Aim of the task: Print nothing but the lines below starting at the line that holds "meaningful metrics from" and ending at the line that holds "ord-mode测试 (43, 12)", including both, each exactly as written.

Data for processing:

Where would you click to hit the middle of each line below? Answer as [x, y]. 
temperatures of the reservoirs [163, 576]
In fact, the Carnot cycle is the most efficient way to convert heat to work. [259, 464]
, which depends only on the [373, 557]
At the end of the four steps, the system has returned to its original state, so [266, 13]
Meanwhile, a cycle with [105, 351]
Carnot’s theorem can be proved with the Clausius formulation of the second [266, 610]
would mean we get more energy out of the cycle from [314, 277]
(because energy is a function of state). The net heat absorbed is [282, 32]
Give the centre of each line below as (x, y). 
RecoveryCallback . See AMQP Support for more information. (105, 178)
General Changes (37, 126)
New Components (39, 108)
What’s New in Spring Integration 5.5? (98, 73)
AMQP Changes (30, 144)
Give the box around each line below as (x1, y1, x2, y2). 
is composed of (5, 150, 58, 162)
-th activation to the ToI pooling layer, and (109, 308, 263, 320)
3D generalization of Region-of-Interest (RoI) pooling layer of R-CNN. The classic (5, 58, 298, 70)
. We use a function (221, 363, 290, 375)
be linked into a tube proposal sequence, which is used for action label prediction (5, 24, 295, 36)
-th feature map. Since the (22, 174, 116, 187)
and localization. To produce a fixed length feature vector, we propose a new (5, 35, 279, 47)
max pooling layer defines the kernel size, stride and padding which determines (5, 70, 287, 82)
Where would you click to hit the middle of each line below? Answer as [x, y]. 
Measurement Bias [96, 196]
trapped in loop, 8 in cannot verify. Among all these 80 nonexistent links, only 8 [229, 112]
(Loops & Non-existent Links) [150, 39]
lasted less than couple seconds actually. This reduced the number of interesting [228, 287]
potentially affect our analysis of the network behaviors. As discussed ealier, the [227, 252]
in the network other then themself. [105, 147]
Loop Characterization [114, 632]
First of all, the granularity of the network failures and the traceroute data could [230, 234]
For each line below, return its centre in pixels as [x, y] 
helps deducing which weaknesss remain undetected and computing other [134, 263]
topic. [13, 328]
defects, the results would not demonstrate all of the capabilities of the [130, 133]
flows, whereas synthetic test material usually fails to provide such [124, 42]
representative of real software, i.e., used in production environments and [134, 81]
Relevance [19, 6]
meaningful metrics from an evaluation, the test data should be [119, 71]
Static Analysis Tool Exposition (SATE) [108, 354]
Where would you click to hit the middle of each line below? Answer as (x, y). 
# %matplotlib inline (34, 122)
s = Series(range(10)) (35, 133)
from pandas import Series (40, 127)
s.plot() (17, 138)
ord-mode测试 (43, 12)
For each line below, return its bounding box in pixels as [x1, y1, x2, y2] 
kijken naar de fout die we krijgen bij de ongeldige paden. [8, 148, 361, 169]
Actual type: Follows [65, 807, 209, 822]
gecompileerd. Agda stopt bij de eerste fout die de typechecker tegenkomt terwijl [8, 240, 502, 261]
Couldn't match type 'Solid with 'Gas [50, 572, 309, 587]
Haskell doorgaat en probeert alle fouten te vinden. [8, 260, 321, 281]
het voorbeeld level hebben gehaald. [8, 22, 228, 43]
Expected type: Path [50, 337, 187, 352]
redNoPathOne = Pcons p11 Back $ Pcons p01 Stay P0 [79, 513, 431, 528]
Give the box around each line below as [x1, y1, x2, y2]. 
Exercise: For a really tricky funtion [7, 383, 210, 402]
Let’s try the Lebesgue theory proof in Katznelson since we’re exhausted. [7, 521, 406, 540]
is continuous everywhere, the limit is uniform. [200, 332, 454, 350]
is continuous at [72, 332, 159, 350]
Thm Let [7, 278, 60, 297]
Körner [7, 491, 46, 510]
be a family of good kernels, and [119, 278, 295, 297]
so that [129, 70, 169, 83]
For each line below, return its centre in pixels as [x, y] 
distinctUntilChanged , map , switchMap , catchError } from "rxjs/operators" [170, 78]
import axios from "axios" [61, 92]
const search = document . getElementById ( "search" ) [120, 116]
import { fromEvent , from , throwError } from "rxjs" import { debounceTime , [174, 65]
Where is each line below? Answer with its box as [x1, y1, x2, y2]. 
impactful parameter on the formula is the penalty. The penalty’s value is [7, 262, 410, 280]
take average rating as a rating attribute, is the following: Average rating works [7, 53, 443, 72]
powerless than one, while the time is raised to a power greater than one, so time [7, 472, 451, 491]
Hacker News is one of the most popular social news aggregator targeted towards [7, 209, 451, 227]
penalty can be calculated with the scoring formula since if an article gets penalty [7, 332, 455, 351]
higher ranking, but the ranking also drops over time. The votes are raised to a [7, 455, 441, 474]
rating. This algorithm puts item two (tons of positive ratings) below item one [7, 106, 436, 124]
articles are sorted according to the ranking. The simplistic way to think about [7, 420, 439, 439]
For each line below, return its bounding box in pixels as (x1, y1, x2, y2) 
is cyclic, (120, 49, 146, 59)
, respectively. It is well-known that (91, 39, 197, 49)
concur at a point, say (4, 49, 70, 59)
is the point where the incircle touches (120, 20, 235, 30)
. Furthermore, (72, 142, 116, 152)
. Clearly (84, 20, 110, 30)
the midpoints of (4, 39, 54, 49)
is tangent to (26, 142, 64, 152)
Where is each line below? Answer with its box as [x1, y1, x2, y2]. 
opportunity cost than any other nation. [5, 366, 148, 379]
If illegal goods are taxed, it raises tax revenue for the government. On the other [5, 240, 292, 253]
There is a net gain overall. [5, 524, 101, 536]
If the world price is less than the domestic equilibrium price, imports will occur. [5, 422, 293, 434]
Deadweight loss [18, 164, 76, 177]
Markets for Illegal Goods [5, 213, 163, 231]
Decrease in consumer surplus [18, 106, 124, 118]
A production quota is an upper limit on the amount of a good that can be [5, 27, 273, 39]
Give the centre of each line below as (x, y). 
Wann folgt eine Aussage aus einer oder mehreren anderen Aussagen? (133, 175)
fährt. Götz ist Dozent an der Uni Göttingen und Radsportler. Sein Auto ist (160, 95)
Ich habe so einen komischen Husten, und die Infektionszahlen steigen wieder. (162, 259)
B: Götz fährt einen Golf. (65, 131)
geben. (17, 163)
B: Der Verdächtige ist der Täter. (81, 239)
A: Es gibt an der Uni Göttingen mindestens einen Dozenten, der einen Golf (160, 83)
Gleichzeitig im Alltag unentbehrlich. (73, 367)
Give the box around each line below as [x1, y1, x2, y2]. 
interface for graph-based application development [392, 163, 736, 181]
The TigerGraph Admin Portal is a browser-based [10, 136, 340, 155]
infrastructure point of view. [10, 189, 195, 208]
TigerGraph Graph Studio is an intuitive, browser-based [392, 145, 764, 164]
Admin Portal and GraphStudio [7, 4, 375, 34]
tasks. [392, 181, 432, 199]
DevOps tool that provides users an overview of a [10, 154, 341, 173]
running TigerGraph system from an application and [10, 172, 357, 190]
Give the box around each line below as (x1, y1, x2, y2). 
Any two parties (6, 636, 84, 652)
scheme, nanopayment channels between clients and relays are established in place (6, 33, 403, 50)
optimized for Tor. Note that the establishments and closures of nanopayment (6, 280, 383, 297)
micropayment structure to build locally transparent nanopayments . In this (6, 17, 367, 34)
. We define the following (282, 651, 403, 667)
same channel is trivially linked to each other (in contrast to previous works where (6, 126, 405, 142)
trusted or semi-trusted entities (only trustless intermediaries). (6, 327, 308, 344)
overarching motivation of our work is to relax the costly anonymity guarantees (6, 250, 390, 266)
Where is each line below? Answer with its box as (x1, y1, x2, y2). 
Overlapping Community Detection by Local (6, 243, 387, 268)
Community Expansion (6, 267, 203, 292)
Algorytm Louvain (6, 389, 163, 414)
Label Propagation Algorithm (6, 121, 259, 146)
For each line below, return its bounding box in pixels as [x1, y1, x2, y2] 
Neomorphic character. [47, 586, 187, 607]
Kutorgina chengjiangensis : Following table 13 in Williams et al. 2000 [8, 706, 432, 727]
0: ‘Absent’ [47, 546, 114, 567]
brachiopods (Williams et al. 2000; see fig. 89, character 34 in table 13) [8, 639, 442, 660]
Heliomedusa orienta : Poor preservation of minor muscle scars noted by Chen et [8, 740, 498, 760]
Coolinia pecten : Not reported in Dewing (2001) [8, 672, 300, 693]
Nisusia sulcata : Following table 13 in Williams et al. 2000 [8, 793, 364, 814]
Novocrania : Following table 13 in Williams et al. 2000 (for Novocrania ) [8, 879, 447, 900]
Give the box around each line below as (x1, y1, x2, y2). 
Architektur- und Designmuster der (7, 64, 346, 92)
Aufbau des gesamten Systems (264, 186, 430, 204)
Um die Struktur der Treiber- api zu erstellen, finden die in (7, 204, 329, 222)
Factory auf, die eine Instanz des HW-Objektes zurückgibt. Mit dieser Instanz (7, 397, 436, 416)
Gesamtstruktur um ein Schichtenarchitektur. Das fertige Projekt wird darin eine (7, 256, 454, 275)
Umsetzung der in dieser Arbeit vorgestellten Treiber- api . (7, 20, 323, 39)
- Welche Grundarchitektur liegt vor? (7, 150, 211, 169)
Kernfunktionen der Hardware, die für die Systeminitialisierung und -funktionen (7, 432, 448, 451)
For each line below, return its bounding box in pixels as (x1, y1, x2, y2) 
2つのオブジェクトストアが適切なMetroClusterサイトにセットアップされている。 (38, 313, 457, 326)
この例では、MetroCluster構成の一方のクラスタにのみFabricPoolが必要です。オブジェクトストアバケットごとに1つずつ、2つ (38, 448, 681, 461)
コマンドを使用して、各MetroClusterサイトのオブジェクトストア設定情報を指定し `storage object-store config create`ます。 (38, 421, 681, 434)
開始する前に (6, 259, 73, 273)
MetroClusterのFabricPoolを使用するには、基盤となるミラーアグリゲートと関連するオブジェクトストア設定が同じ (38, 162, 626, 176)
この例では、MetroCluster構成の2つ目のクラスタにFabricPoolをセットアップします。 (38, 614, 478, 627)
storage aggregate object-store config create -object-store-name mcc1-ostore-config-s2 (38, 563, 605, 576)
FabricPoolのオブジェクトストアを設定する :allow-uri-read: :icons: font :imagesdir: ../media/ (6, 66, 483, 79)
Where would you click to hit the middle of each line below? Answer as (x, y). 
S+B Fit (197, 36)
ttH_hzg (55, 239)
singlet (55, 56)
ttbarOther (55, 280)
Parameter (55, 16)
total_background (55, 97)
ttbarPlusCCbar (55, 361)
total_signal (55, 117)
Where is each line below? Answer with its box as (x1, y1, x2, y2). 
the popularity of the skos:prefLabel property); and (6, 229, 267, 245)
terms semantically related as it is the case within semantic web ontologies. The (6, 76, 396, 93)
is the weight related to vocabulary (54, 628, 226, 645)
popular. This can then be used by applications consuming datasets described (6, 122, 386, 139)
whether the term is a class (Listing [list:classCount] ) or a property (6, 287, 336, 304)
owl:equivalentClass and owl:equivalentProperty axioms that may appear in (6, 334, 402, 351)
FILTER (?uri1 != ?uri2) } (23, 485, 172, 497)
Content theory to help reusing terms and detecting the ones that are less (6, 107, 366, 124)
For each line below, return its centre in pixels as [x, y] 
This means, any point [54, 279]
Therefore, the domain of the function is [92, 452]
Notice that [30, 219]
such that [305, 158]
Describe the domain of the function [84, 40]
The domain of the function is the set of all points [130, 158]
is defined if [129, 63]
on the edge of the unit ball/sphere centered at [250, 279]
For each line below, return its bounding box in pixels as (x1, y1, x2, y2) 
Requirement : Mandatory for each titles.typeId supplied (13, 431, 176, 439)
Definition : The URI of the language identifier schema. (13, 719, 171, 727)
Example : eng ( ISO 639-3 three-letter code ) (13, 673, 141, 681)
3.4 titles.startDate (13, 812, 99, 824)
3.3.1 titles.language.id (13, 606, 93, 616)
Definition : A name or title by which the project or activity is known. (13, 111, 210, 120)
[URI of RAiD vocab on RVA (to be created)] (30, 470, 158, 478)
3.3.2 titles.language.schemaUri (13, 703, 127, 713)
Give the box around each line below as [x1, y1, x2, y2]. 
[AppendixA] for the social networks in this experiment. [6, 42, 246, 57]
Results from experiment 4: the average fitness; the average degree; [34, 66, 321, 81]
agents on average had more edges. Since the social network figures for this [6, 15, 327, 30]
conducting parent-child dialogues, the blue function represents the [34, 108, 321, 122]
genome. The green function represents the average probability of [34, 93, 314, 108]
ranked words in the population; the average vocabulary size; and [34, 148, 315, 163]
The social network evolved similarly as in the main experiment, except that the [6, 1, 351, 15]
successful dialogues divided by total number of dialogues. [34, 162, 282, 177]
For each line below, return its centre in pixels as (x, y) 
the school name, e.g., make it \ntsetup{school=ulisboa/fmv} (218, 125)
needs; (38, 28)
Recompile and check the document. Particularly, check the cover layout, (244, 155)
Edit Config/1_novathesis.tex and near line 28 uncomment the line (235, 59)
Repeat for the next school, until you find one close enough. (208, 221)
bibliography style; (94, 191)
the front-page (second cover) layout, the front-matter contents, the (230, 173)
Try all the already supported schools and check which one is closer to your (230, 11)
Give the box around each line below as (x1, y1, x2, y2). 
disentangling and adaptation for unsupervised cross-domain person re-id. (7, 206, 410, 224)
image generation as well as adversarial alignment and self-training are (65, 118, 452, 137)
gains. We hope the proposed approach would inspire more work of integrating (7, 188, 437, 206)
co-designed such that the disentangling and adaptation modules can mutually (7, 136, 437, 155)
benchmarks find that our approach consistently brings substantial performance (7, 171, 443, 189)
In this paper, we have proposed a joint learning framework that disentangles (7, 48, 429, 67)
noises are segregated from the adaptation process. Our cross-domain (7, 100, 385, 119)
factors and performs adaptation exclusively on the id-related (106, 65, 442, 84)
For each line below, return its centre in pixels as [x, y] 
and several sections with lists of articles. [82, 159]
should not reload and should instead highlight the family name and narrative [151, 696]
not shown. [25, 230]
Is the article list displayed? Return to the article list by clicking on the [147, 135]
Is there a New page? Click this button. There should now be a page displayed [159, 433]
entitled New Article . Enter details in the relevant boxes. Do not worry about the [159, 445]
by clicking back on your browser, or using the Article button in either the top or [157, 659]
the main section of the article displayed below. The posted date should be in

Reply to the exercise:
meaningful metrics from an evaluation, the test data should be [119, 71]
Static Analysis Tool Exposition (SATE) [108, 354]
Where would you click to hit the middle of each line below? Answer as (x, y). 
# %matplotlib inline (34, 122)
s = Series(range(10)) (35, 133)
from pandas import Series (40, 127)
s.plot() (17, 138)
ord-mode测试 (43, 12)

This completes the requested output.